United Arab Emirates hit with massive bank fraud
September 17, 2008
The great majority of banks across the United Arab Emirates are currently fighting to restore lost confidence in its banking system after attackers used counterfeit credit cards to withdraw large quantities of funds from cash machines and ATMs. Losses are estimated to be several million dollars.
Details are sketchy on how so many customer accounts could have been hit by the attacks, much less how much money has been lost over the last three days when the issue was discovered.
Local banks including Citibank, HSBC, Lloyds TSB, National Bank of Abu Dhabi and Emirates NBD now have all issued public warning statements to their customers.
The fact that so many local banks are involved reveals that the problem is widespread and probably is a lot worse than what the banks are currently disclosing.
Various reports in the media say that fraudulent withdrawals both inside and outside the UAE have already been recorded.
Since yesterday, a large number of local banks have taken the highly unusual step of advising customers to change their PINs as an added security precaution. Those banks are issuing text message alerts to customers on the issue, while greatly emphasizing that anti-fraud systems have the problem under control.
Some security observers don't agree.
Preliminary investigations suggest that thieves illegally accessed various details and PINs after rigging cash machines with card skimmers.

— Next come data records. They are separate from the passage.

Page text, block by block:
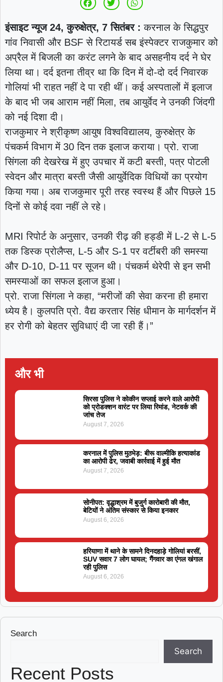
इंसाइट न्यूज 24, कुरुक्षेत्र, 7 सितंबर : करनाल के सिद्धपुर
गांव निवासी और BSF से रिटायर्ड सब इंस्पेक्टर राजकुमार को
अप्रैल में बिजली का करंट लगने के बाद असहनीय दर्द ने घेर
लिया था। दर्द इतना तीव्र था कि दिन में दो-दो दर्द निवारक
गोलियां भी राहत नहीं दे पा रही थीं। कई अस्पतालों में इलाज
के बाद भी जब आराम नहीं मिला, तब आयुर्वेद ने उनकी जिंदगी
को नई दिशा दी।
राजकुमार ने श्रीकृष्ण आयुष विश्वविद्यालय, कुरुक्षेत्र के
पंचकर्म विभाग में 30 दिन तक इलाज कराया। प्रो. राजा
सिंगला की देखरेख में हुए उपचार में कटी बस्ती, पत्र पोटली
स्वेदन और मात्रा बस्ती जैसी आयुर्वेदिक विधियों का प्रयोग
किया गया। अब राजकुमार पूरी तरह स्वस्थ हैं और पिछले 15
दिनों से कोई दवा नहीं ले रहे।
MRI रिपोर्ट के अनुसार, उनकी रीढ़ की हड्डी में L-2 से L-5
तक डिस्क प्रोलैप्स, L-5 और S-1 पर वर्टीबरी की समस्या
और D-10, D-11 पर सूजन थी। पंचकर्म थेरेपी से इन सभी
समस्याओं का सफल इलाज हुआ।
प्रो. राजा सिंगला ने कहा, “मरीजों की सेवा करना ही हमारा
ध्येय है। कुलपति प्रो. वैद्य करतार सिंह धीमान के मार्गदर्शन में
हर रोगी को बेहतर सुविधाएं दी जा रही हैं।”
और भी
सिरसा पुलिस ने कोकीन सप्लाई करने वाले आरोपी
को प्रोडक्शन वारंट पर लिया रिमांड, नेटवर्क की
जांच तेज
August 7, 2026
करनाल में पुलिस मुठभेड़: बीरू वाल्मीकि हत्याकांड
का आरोपी ढेर, जवाबी कार्रवाई में हुई मौत
August 7, 2026
सोनीपत: वृद्धाश्रम में बुजुर्ग कारोबारी की मौत,
बेटियों ने अंतिम संस्कार से किया इनकार
August 6, 2026
हरियाणा में थाने के सामने दिनदहाड़े गोलियां बरसीं,
SUV सवार 7 लोग घायल; गैंगवार का एंगल खंगाल
रही पुलिस
August 6, 2026
Search
Search
Recent Posts

Other reports raise the dark spectre that the bank's internal security systems have been badly compromised.
Bank users have been assured that they will be reimbursed in full for any losses they may have suffered.
Since the incident, some banks have since frozen the accounts of customers who have failed to change their PINs, causing chaos, UAE paper The National reports.
Additionally, Dubai Bank temporarily suspended international use of all its ATM machines. In all, it says only forty-two customers were affected, all of whom have already been re-imbursed, the bank claims.
A statement from the National Bank of Abu Dhabi, which seems typical of those issued by the banks, say that the investigation is ongoing and that authorities have full control on the issue.